[Input — start]

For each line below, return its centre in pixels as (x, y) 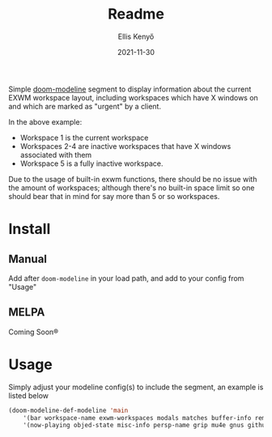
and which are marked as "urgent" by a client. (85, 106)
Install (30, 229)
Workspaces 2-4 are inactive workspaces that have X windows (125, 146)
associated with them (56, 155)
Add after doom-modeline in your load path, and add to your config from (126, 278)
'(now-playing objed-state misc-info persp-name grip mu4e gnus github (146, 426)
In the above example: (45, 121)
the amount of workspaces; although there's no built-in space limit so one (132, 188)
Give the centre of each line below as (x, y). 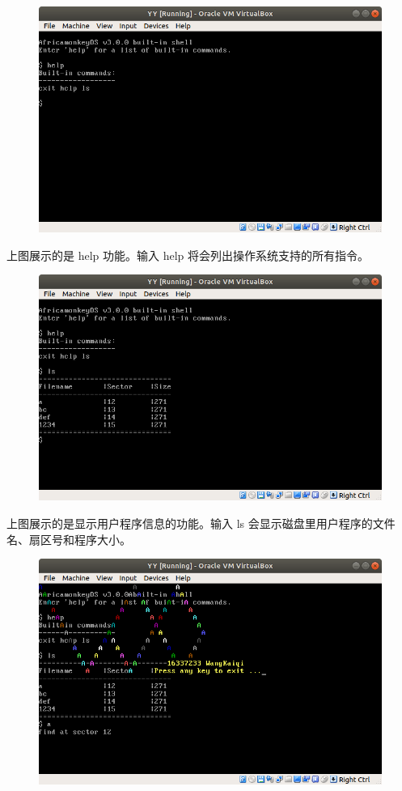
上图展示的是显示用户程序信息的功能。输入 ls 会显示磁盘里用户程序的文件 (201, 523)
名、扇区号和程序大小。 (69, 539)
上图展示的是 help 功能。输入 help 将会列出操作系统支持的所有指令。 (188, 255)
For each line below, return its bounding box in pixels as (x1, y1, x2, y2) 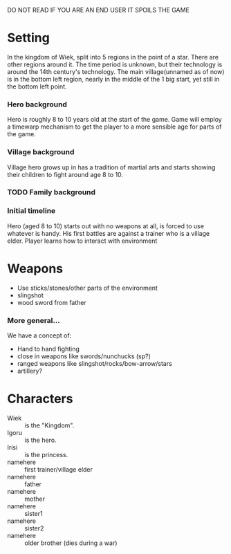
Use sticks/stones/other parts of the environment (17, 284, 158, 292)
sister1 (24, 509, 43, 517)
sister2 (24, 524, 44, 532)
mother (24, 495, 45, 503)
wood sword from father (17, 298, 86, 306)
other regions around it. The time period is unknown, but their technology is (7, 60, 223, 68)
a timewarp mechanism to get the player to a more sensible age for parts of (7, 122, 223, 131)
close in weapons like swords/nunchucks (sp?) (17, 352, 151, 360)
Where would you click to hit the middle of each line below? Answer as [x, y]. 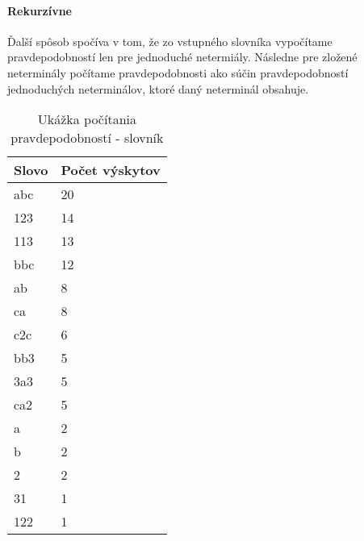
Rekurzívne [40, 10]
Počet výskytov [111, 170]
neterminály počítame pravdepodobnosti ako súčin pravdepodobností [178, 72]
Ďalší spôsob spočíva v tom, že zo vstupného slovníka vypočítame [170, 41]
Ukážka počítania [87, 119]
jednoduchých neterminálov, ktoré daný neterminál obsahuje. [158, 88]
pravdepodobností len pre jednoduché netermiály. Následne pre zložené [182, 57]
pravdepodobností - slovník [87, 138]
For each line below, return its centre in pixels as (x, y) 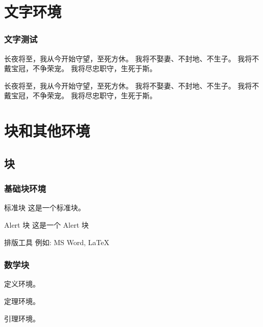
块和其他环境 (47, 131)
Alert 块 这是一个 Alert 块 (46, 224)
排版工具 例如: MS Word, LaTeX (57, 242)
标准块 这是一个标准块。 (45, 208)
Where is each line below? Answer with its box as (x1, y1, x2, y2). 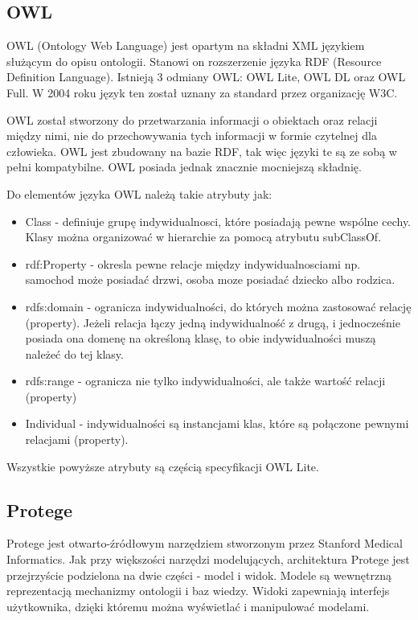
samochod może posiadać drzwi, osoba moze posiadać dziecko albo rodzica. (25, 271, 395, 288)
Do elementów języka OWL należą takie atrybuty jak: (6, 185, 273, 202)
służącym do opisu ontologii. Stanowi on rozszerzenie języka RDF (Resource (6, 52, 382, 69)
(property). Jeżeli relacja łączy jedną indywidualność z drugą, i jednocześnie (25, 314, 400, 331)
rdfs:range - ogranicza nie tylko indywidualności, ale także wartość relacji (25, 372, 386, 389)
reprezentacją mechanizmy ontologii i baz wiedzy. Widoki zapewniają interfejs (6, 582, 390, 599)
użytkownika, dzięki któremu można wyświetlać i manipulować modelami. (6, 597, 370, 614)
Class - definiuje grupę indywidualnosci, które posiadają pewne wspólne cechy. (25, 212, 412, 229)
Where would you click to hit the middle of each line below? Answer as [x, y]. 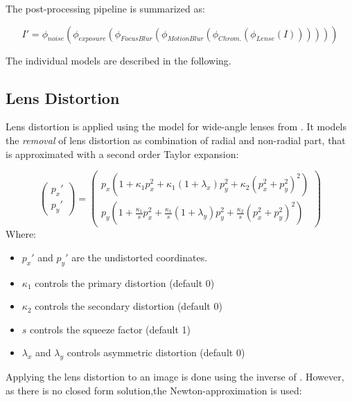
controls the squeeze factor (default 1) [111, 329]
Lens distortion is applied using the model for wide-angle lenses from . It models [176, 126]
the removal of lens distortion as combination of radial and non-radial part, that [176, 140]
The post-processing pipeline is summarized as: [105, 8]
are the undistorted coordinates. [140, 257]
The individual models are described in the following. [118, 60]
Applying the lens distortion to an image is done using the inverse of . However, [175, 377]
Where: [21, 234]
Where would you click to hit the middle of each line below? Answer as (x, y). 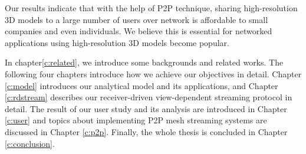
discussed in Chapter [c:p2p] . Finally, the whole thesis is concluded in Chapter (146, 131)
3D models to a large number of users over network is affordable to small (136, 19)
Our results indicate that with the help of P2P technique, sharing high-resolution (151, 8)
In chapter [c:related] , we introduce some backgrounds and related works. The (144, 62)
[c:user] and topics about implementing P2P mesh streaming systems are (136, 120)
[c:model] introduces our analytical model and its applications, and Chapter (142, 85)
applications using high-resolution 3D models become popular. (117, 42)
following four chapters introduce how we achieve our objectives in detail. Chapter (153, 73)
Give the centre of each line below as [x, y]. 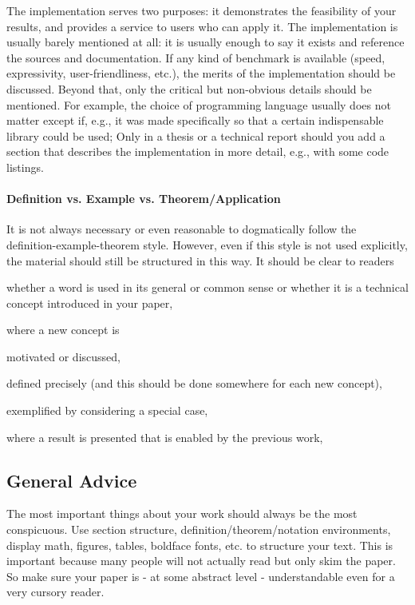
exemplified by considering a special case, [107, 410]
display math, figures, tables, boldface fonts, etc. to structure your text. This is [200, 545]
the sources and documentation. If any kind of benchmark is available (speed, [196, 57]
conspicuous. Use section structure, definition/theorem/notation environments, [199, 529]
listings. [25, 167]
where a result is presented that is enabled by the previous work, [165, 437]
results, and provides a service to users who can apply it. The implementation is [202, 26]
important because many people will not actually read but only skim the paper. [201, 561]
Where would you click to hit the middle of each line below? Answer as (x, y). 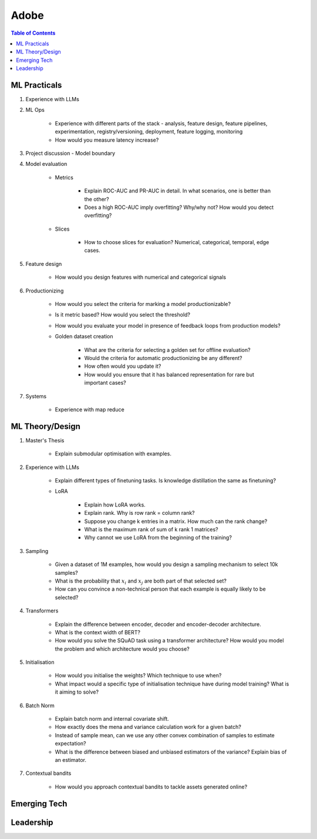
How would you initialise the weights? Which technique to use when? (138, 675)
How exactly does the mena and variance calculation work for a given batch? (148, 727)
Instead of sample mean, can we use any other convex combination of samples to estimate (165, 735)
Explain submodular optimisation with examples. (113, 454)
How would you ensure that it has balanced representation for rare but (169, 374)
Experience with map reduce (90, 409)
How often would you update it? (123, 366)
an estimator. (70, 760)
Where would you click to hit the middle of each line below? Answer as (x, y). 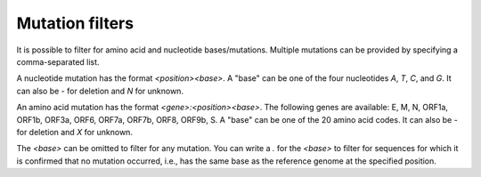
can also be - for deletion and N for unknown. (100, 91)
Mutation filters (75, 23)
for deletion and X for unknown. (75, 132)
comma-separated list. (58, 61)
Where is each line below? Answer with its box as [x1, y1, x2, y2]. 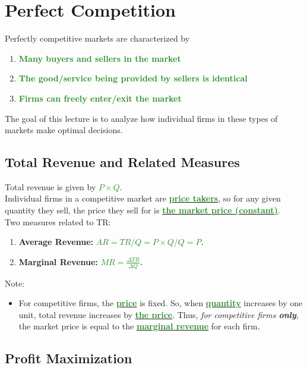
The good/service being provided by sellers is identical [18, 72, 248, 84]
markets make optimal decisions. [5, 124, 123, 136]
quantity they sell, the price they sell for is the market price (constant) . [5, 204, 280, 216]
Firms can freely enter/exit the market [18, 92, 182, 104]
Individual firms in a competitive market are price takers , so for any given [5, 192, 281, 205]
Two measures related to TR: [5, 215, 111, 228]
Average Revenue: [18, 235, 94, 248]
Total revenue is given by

[Input — finish]

The copy should hold only the lines from the one with "where a result" through the one with "How would you initialise", exactly as they stand above. Leave out the pictures.

* _Response area_
where a result is presented that is enabled by the previous work, [165, 437]
results, and provides a service to users who can apply it. The implementation is [202, 26]
important because many people will not actually read but only skim the paper. [201, 561]
Where would you click to hit the middle of each line below? Answer as (x, y). 
How would you initialise the weights? Which technique to use when? (138, 675)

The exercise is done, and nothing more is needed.